Response inline.

Jeff White
Linux/Unix Systems Engineer
University of Pittsburgh - CSSD
[email protected]


On 10/17/2011 01:11 PM, Jeff Shaw wrote:
Hello Gluster users,
Before I put Gluster into production, I am wondering how it determines whether 
a byte can be written, and where I should look in the source code to change 
these behaviors. My experiences are with glusterfs 3.2.4 on CentOS 6 64-bit.

Suppose I have a Gluster volume made up of four 1 MB bricks, like this

Volume Name: test
Type: Distributed-Replicate
Status: Started
Number of Bricks: 2 x 2 = 4
Transport-type: tcp
Bricks:
Brick1: gluster0-node0:/brick0
Brick2: gluster0-node1:/brick1
Brick3: gluster0-node0:/brick2
Brick4: gluster0-node1:/brick3

The mounted Gluster volume will report that the size of the volume is 2 MB, 
which creates a false impression that it can hold a 2 MB file. This isn't too 
bad, since people are used to a file system's maximum file size being smaller 
than the file system's maximum total size.

Scenario 1: One brick runs out of space first.

Taking this a step further, suppose brick0 is actually 2 MB, and I attempt to 
copy a file having 2 MB to the Gluster volume. If Gluster chooses to copy the 
file to brick0 and brick1, then the copy succeeds, although brick1 only stores 
half the file. When brick0 fails, only half of the file is available for 
reading. It would be better if Gluster failed to continue writing when one 
brick in the replication group ran out of space.

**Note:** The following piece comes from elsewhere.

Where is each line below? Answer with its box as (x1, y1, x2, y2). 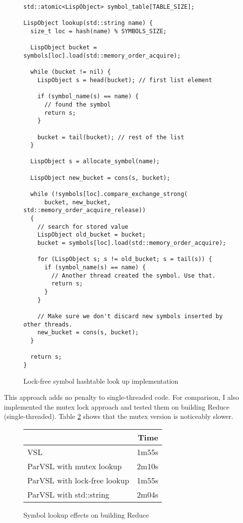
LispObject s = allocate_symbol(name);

Scenario 2: One brick is umounted.

Suppose after Scenario 1 completes, brick0 goes offline. Then, a user attempts 
to retrieve the 2 MB file. The user receives the file fragment. Because 
gluster0-node0:/brick0 is unmounted, the file doesn't exist at that location, 
and so the gateway copies the file fragment from gluster0-node1:/brick1 onto 
gluster0-node0:/brick0. Then, even worse, the user starts copying files onto 
the Gluster volume. All the files destined for the first replication group 
appear under /brick0, even though it's unmounted. This eventually will fill up 
the root file system.

I think to fix this, when creating a file, Gluster should make sure that the 
file system that the brick was originally created on is mounted.

I had an idea for this already: http://bugs.gluster.com/show_bug.cgi?id=3578

Also, perhaps bricks should only be able to be created at mount points.

I think this would be too limiting. Some people might have a large /data mount point but only want /data/gluster to hold the gluster files.

A colleague of mine suggested mounting all the Gluster bricks within another 
file system's path that's read only.

This would be more complicated for a gluster admin to set up but could be possible. You could also mount tmpfs or something to /data then your real storage to /data/gluster. That might work even though tmpfs itself won't work with Gluster (I don't think so at least) so I'm not sure what would happen if /data/gluster was unmounted and gluster suddenly fell into an unsupported filesystem type.

In any case I wouldn't force this to need to be true but just have it as a way an admin could design their servers if they wish.

Gluster's source code is quite large, so if someone could point me to the right 
files to edit, I'd be happy to change its behavior to match what I expect.